As someone who loves to experiment with new tech, building my own cloud to host WASM apps was an entertaining and valuable experience. I did learn a lot about the components that constitute the Fermyon Platform, how to provision the infrastructure with Terraform, and how to use the Spin framework to build and deploy a WASM app to my self-hosted cloud.

Also, I must admit that the most difficult part was to configure the DNS records in AWS Route 53 to get Traefik to serve the requests to the WASM app with TLS - something that I decided to skip in this post to keep it simple.

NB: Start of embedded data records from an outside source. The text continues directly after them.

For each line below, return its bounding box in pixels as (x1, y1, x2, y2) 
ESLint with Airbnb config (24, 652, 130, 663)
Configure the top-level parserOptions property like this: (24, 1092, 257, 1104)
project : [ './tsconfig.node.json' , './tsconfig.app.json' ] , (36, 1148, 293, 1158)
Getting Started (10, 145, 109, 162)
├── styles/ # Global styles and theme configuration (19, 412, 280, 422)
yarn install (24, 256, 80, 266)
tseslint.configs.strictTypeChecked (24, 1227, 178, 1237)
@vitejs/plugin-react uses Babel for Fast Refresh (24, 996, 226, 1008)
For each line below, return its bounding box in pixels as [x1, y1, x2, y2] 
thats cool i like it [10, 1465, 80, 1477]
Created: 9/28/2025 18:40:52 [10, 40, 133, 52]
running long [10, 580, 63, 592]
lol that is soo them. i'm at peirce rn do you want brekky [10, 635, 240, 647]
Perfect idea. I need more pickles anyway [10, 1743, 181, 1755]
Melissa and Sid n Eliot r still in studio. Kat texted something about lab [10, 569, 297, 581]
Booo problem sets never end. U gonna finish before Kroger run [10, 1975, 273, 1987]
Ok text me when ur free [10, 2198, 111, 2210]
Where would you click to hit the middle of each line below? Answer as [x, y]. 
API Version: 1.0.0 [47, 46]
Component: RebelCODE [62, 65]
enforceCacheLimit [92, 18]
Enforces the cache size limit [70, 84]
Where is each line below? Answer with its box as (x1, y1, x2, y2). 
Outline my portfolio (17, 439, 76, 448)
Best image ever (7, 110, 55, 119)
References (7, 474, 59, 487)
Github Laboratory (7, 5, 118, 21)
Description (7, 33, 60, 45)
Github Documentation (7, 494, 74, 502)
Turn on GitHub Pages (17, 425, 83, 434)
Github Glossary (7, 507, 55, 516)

If you're looking for a managed solution, visit their Fermyon Cloud pricing page.

Finally, I'm curious to know in which direction start-ups and big enterprise companies that embrace WASM will start moving towards. Considering they are already deploying their regular apps as containers to Kubernetes-managed services in big cloud providers such as AWS or Azure, will they be willing to have an additional cloud just to deploy WASM workloads?

The overhead of having to manage multiple clouds could be something that some companies won't be happy about. I really like the idea of treating WASM apps similarly to containers, where these two different types of workloads can coexist in the same Kubernetes cluster, for instance. This way, you could configure the worker nodes of the cluster with different runtimes: runc for Linux containers and spin, wasmedge, wastime, etc for WASM.

Looking forward to seeing what the future brings!


Disclaimer: The content I have contributed to this blog post is my own and does not necessarily represent the views or opinions of my employer.